The exploration of the now-digitized Leonardo Da Vinci notebooks continues to amaze the worldwide scientific community. A few weeks ago, engineers at the California Institute of Technology (Caltech) analyzed a series of drawings that clearly indicated that, two centuries before Newton, the Renaissance artist and polymath had devised experiments to investigate the nature of gravity. Today, a researcher at the Fusion Plasma Physics Department of the Hungarian Centre for Energy Research, Daniel Dunai, has dug up in yet another trove of Leonardo’s documents a sketch depicting what appears to be … a primitive tokamak.

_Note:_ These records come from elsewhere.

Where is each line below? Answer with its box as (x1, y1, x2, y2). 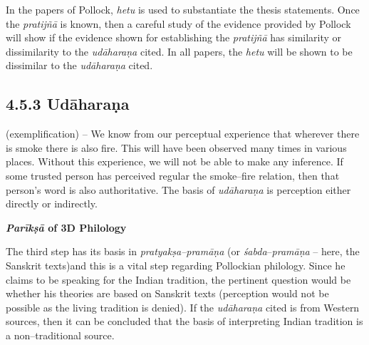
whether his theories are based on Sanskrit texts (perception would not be (6, 286, 329, 301)
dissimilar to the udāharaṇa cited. (6, 58, 153, 73)
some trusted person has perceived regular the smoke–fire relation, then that (6, 168, 340, 182)
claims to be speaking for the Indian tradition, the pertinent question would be (6, 272, 351, 287)
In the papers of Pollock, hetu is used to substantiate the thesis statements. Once (6, 2, 360, 16)
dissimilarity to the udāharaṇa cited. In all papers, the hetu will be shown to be (6, 43, 353, 58)
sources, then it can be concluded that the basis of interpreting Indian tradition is (6, 314, 363, 329)
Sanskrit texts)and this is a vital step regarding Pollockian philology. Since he (6, 257, 345, 272)
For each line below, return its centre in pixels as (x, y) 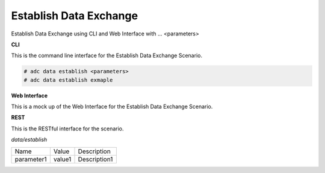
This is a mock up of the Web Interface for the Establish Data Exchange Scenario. (112, 107)
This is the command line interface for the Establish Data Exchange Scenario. (107, 56)
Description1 (95, 159)
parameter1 (31, 159)
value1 (62, 159)
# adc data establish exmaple (68, 80)
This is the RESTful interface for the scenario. (67, 129)
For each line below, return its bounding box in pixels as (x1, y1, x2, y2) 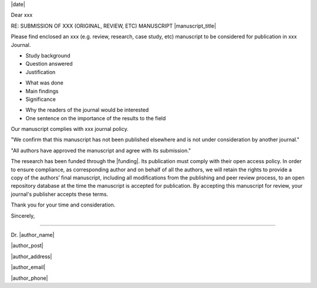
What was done (25, 79, 64, 86)
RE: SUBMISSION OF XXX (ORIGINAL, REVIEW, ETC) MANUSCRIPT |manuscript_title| (11, 22, 217, 29)
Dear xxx (11, 12, 33, 19)
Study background (25, 52, 70, 59)
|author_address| (11, 253, 52, 260)
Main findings (25, 87, 59, 94)
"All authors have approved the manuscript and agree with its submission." (11, 147, 191, 154)
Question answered (25, 60, 73, 67)
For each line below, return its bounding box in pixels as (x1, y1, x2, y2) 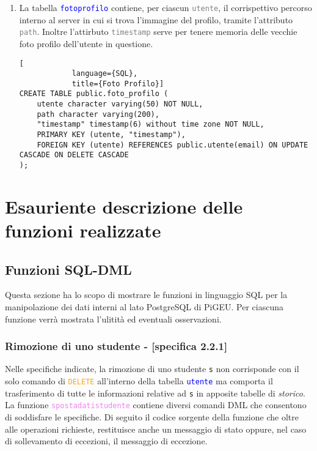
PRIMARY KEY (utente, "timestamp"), (37, 130, 186, 140)
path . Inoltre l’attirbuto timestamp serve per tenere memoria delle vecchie (19, 25, 297, 38)
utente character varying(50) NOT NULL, (37, 100, 203, 109)
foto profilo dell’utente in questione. (19, 37, 153, 50)
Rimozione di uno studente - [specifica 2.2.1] (5, 338, 228, 354)
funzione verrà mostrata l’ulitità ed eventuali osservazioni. (5, 312, 222, 325)
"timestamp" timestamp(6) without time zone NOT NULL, (37, 120, 264, 129)
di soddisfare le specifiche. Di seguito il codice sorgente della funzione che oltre (5, 411, 299, 423)
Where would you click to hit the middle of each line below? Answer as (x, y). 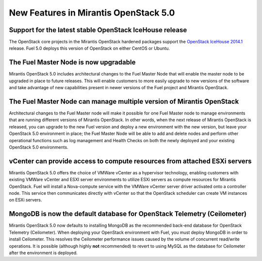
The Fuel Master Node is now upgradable (72, 63)
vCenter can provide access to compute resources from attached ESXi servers (130, 161)
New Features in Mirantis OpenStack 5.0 (92, 13)
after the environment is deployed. (43, 253)
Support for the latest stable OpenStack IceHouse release (98, 30)
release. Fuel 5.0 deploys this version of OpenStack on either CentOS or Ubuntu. (89, 48)
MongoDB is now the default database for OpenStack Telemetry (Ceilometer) (128, 214)
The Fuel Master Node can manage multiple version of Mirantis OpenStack (124, 102)
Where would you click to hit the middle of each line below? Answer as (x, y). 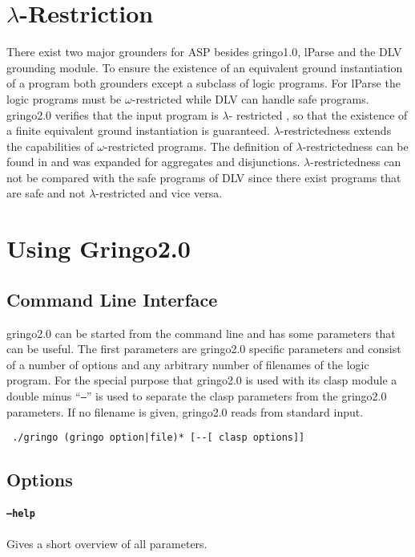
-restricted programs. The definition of (198, 146)
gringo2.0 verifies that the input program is (113, 114)
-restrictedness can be (355, 146)
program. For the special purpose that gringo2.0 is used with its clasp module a (202, 380)
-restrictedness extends (336, 130)
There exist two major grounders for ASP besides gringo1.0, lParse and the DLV (204, 52)
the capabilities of (50, 146)
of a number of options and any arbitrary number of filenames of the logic (188, 364)
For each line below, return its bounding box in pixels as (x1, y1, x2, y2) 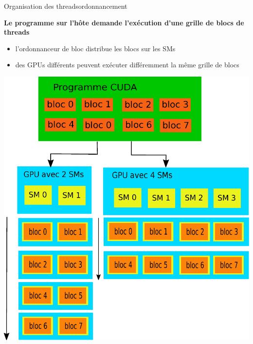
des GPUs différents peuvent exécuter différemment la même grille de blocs (15, 60, 239, 70)
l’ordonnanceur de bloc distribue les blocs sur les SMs (15, 43, 176, 53)
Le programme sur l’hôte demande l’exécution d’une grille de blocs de (4, 17, 244, 27)
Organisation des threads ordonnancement (4, 1, 127, 11)
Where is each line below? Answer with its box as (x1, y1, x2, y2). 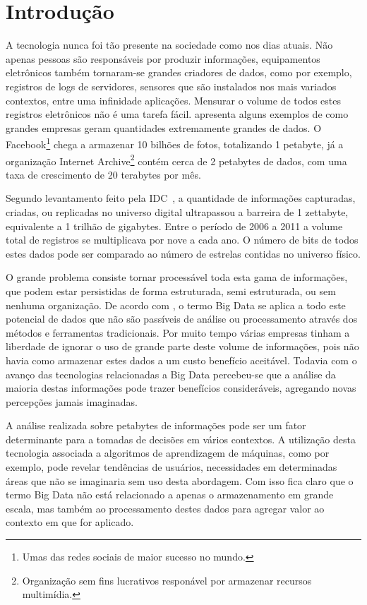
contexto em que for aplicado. (6, 515, 134, 529)
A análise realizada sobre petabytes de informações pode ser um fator (6, 418, 306, 433)
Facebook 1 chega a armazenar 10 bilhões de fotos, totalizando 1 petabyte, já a (6, 135, 344, 151)
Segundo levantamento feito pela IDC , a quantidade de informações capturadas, (6, 191, 356, 205)
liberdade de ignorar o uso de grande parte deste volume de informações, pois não (6, 339, 359, 354)
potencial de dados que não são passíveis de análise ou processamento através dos (6, 311, 358, 326)
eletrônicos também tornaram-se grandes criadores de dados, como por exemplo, (6, 65, 352, 80)
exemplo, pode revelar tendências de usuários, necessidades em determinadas (6, 460, 337, 474)
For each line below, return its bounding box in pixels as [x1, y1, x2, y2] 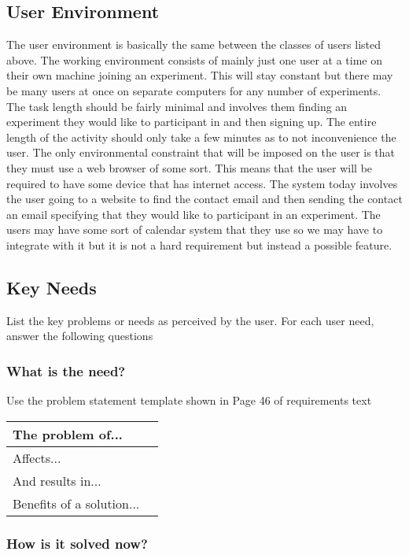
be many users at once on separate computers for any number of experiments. [6, 82, 381, 98]
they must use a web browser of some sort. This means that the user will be [6, 159, 373, 176]
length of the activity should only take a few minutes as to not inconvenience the [6, 128, 396, 145]
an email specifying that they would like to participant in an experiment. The [6, 205, 381, 222]
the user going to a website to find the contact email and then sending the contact [6, 191, 403, 207]
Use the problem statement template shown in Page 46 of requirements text [6, 392, 372, 409]
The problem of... [13, 424, 123, 443]
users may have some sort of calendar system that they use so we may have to [6, 221, 383, 238]

The drawing, which experts date from the years 1505-1510, shows a cylindrical machine with coil-like vertical structures, surrounded by poles and wires. An oval shape, coloured a long-faded pink, opens in the middle of the contraption. Half a millennium after the drawing was made, one is tempted to see in this shape and colour the representation of a plasma. But the mere notion of plasma requires an understanding of the atom’s structure, of the principles of electricity and magnetism that were of course not available in Leonardo’s time. As for the notes around the drawing, they do not help: scribbled in Leonardo’s cryptic shorthand they have faded to mere traces. 

“What we have here is an impossible document,” says Dunai. “However, for someone familiar with fusion technology, it is clearly the drawing of a tokamak. But how can it be reconciled with what we know about the history of science and technology?”

The wires surrounding the machine are particularly puzzling. Were they installed to feed power to the coil-like structures? “Leonardo was a keen observer of natural phenomena. Maybe he understood the power of lightning and managed to harness it to operate his strange machine—a bit like Doc in the movie Back to the Future.”

The questions that Leonardo’s “Tokamak drawing” raises are mind-boggling. Dunai hopes that, by digging deeper into the notebooks and submitting sketches, doodles and shorthand notes to artificial intelligence analysis, a clue will eventually emerge.

It is not the first time that a discovery challenges the established timeline of scientific discoveries. Think of the Antikythera mechanism, a 2,000-year-old clockwork from Ancient Greece salvaged from a shipwreck in 1901: it is now established that the device operated as a primitive computer. Dunai’s discovery is of even greater significance. Made public today, it is already sending shockwaves throughout the worldwide fusion community.